文摘Cross tolerance, whereby tolerance to one environmental stress is correlated with tolerance to other stressors, is thought to be widespread in insects. We used lines of Drosophila melanogaster Meigen (Diptera: Drosophilidae) selected for survival at a 1-h exposure to -5℃ to examine the extent to which this selection results in increased tolerance to other stresses, including high and low temperatures, desiccation and starvation.
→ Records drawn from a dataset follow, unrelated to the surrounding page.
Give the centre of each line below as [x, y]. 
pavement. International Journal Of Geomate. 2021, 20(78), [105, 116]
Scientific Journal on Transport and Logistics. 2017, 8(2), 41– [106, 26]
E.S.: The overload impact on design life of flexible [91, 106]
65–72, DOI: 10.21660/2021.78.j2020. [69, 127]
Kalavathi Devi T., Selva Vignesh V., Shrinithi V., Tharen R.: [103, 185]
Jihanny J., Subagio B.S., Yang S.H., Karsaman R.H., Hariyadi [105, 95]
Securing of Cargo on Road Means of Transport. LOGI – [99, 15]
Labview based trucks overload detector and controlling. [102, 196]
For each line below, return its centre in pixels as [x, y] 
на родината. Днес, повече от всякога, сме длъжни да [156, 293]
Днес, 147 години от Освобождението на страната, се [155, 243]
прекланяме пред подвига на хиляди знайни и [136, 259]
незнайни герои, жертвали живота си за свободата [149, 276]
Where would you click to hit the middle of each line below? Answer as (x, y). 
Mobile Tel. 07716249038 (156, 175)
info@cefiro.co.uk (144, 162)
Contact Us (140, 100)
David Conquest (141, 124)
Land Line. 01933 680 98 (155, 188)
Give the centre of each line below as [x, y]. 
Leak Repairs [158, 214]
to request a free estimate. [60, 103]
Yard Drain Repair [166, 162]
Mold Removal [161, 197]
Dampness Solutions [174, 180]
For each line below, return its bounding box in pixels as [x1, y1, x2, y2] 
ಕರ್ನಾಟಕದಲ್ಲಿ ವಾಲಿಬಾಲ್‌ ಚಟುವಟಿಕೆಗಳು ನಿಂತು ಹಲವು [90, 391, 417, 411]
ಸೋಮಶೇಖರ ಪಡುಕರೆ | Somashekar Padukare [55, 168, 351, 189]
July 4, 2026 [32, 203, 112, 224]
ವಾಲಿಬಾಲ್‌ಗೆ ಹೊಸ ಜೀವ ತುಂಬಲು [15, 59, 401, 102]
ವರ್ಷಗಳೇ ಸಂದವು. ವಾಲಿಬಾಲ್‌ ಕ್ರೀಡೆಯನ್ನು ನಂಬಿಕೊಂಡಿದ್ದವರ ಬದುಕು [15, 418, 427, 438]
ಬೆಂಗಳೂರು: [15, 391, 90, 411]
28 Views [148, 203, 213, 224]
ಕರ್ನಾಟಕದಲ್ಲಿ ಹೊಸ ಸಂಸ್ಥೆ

While selection improved tolerance to acute cold exposure and survival at -5℃, there was little effect of selection regime on tolerance to other stressors. There was no correlation between tolerances to any of the stressors, suggesting different mechanisms of tolerance. This supports arguments that correlations between stress tolerances during selection experiments with D. melanogaster may be coincidental. The magnitude of heat-hardening was apparently constrained by basal tolerance among lines, but the magnitude of the rapid cold-hardening response was not correlated with basal cold tolerance, implying that the relationship between inducible and basal tolerances differs at high and low temperatures.